Diane Pernet: Think of a music concert, it gives off great energy but on an everyday level  you can’t only enjoy music through a concert. There are also music videos , tv feed, podcasts, same with fashion. A fashion show is great but financially a killer and energy consuming so why should you restrict yourself to only one option to express your brand? On the other hand, at fashion shows you are in one place looking at one thing and you are sure you have people’s attention, once you are not live you no longer have that control.

DD: Young designers like Gareth Pugh embrace fashion film but the big luxury companies have been slow on the uptake till very recently. What have big fashion companies learnt from the success of ASVOFF, Showstudio and fashion film?
Diane Pernet: As long as their old model was working they were not going to change it. With the financial crisis they have started to think outside of the box. They’ve learned that they can reach more people and rather than make a super fantastic fashion show that is disconnected to what is actually sold in the showroom they can make a super fantastic film featuring the real clothes and people will see in private presentations, installations, brands can show in their stores and potential customers can enjoy at their leisure on the internet.
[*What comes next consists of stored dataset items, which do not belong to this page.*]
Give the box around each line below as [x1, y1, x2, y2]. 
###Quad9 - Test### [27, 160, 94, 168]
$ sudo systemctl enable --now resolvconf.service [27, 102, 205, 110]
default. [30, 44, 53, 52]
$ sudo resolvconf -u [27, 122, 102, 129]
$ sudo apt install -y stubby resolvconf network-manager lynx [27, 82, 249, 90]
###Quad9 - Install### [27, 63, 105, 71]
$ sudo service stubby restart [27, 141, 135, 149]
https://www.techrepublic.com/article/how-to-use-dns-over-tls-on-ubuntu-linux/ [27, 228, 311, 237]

DD: What we are seeing with blogging, tweeting and digital media is the breaking down of boundaries between designers and consumers. Is there too much information? Are we losing some of the romance?
Diane Pernet: I don’t think so, we are just bringing the consumer closer to the fashion. Dolce & Gabbana were the first to understand the impact of bloggers on consumer behaviour.  Everyone else now is just playing catch up.

DD: You mentioned David Lynch would be your dream jury member for the festival. How else would you like to take ASVOFF further?
Diane Pernet: By creating more links with directors, to bring them together with production companies. To organize professional seminars, to promote talent and to give them professional opportunities which allow fashion film to become an industry.

DD: What can we look forward to from the 3rd edition of ASVOFF?
Diane Pernet: We will launch ASVOFF 3 at Centre Pompidou Sept 24, 25 & 26th with the deadline for submissions June 30th. We are also considering some exciting options outside the screening room. Stay tuned…

DD: What excites you about the future of fashion film?
Diane Pernet: That the most exciting collaborations are yet to come.